Use your power! Externalities 1: Driving lessons 2: Second hand smoke 3: Loud music from a nearby restaurant 4: A beekeeper next to an agricultural area 5: Walking to school/work 6: Paper factory on the Fuchun River 7: Doctors overprescribing antibiotics Choose a few of these situations and analyze them. A) graph it [be sure to include Emkt and Eopt] B) private resolution possible? If so explain in detail and stop. If not do C. C) Which government intervention would help? D) If negative externality, will quantity or price regulation help? Can they cap and trade? Suppose you had a house in a lovely neighborhood that was worth $200,000 in the real estate market. The house next door is sold and a new neighbor Bob moves in. Bob proceeds to install a pig pen in the backyard and fills it with pigs. Pigs do what pigs do, and before you know it your property value declines so that it is worth $150,000 in the real estate market. You are the victim of a negative externality.   What can you do? You could call the police or some other government office, but is there a way to handle this privately with Bob? Ronald Coase (1960) wrote that, so long as property rights are clearly defined, and transaction costs are minimal, a private solution can be found to a situation such as this. Coase would say that these private solutions internalize the externality.
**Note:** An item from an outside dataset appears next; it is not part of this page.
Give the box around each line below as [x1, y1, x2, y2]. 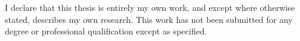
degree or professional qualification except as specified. [5, 25, 207, 37]
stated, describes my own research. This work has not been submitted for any [5, 13, 293, 25]
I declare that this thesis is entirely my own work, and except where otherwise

The party that is imposing the hardship on the other is required to compensate the victim. In reality there might be situations where transaction costs are too high to make a private solution easy to negotiate. 1. High communication costs between affected parties. Suppose that Bob’s pigs are polluting not just your property, but dozens of other people in the community are feeling the negative impact. Now the costs of negotiating a settlement between dozens of people and Bob are much higher. 2. High legal costs. Negotiations and legally binding agreements might require lots of attorneys and a huge stack of legal bills. 3. Costly delays involved in bargaining. Suppose that Bob is fully aware that you are the victim of the negative externality and decides to delay negotiations and postpones every meeting you have scheduled. Maybe he thinks that you will eventually get tired of these delays and move.